The competitors who drew in regular time get to choose a position to start in. The grappler who attacked more gets to choose first, or they flip a coin if everything was pretty much level in regular time. Once they know who goes first, the set up in one of the two positions described above. Each overtime round has two parts – top and bottom. That means for every attacking position you have in a round, you have to go through a defensive one as well.
For regular bouts, there’s just one overtime round at the end of each regular time match. In the finales, there are three. Furthermore, the limit of an overtime round is 5 minutes. That means that in 5 minutes the attacking grappler needs to finish, or the defensive grappler to escape the position. If there’s no winner by submission at the end of overtime, the grappler who escaped the fastest gets the victory.
There are several more nuances to the rules, like what exactly constitutes an escape or ways in which to transition into other submissions. So far, EBI overtime rounds have been largely successful, so much so that other organizations are adopting them into their formats.
Analyzing The EBI Overtime Positions
So, now that the rules are clear, what about the two overtime positions? Surely there’s a reason why exactly these two positions are the norm? Well, back control is widely considered as the best position to be in for grappling. The armbar is generally not as good in terms of control. However, Eddie Bravo’s spiderweb positions change this significantly, while also providing quick submission options.
That said, both of these positions have their strengths and weaknesses. So far, we have 16 EBIs to draw conclusions from, not to mention the qualifiers and other organizations. During those events, both positions were exposed and grapplers started devising strategies for both offense and defense. So, which one is better for you? Depends on your preferences, the circumstances, and of course, the opponent.
The spiderweb position is essentially the finishing position of a mounted armbar. You’re at an angle to your opponent one leg over the head and the other over their chest. You get to choose an armbar grip, most often involving a deep hook. Your other arm can (and should) hook the nearside leg, offering increased control. The opponent also gets to choose whichever defensive grip configuration they want.

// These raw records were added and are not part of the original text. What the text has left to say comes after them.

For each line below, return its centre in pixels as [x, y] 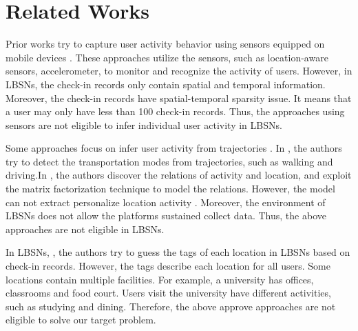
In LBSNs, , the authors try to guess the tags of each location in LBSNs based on [178, 252]
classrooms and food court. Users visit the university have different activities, [168, 293]
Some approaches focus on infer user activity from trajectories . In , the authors [174, 148]
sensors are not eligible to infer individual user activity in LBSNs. [144, 124]
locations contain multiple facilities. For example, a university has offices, [160, 279]
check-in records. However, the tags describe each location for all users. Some [168, 266]
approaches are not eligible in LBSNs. [85, 229]
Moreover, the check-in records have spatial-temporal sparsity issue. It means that [179, 98]
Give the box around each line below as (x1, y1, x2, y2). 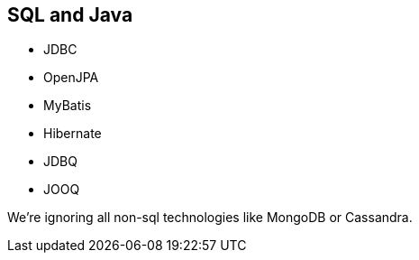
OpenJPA (43, 70, 99, 86)
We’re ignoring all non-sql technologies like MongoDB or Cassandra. (7, 209, 413, 226)
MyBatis (43, 97, 92, 114)
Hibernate (43, 125, 102, 142)
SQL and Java (7, 4, 133, 26)
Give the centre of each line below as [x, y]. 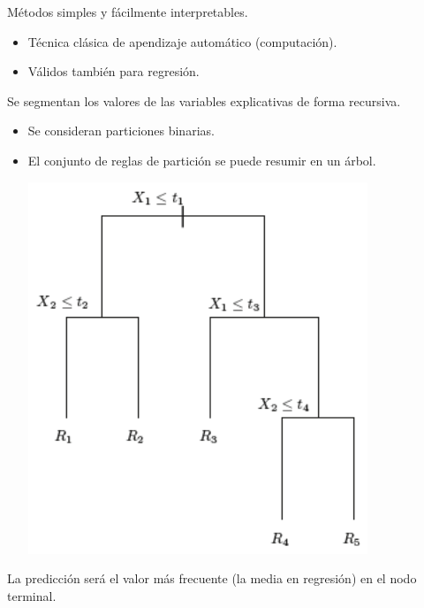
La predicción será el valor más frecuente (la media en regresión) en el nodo [212, 578]
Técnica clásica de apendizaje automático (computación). [182, 41]
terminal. [32, 595]
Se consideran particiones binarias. [121, 131]
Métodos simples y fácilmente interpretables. [128, 12]
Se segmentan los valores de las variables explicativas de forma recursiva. [204, 100]
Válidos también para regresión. [114, 71]
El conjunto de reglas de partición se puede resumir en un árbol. [202, 160]
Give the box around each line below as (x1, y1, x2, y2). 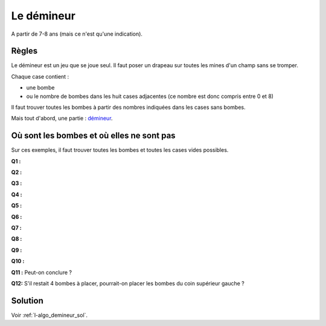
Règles (11, 46, 38, 56)
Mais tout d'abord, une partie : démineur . (11, 115, 113, 122)
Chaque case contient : (11, 73, 69, 80)
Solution (11, 295, 43, 305)
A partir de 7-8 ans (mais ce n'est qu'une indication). (11, 30, 143, 37)
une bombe (26, 84, 55, 91)
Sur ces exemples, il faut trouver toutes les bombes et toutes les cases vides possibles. (11, 146, 229, 154)
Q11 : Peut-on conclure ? (11, 269, 72, 276)
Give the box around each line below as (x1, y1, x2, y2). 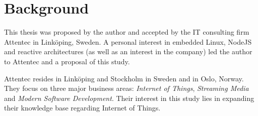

The major strengths of the spider web position are in the speed of attack. You are very close to a submission, and all you need is to retain control and pry open the arms. This doesn’t take much time, usually and it is a great way to go for a fast submission. You might be going for it because you’re an expert at armbars, or because your opponent escaped and you need a fast submission before time expired.
On the negative side of things, the spider web position is much easier to escape than back control. While some general armbar escapes (like the hitchhiker) do not work as good, there are ways to defend and get out. IF you’re looking for ride time, this is definitely not the position to choose. If you’re in a hurry to escape though, the spiderweb is your best bet.
Back control is one of the ultimate checkmate positions in BJJ. It offers loads of control and great submission options. The thing is, that since you can control it, you do not need to rush a submission. Ths means your opponent can mount a steady defense and look to escape and beat you via the time factor.
What back control brings to the table is ride time. When you have seatbelt control and hooks, you can keep your opponent there as much as you want. Slapping on a body triangle is also a good strategy, as proven throughout EBI so far. This is a notoriously difficult position to escape from, and you can also get a submission if you’re persistent.
The main trouble with back control is getting a fast submission. The opponent has two arms to grip fight with against t your two arms. that makes the battle equal even if you have a dominant position. Since taking (or cranking) is the way to go, opponents know what to expect. So, if you have an opponent on your back during EBI overtime rounds, better hope that he’s not a back control expert, or you’re most likely doomed. Unless you flip the tables and get a sub before or after.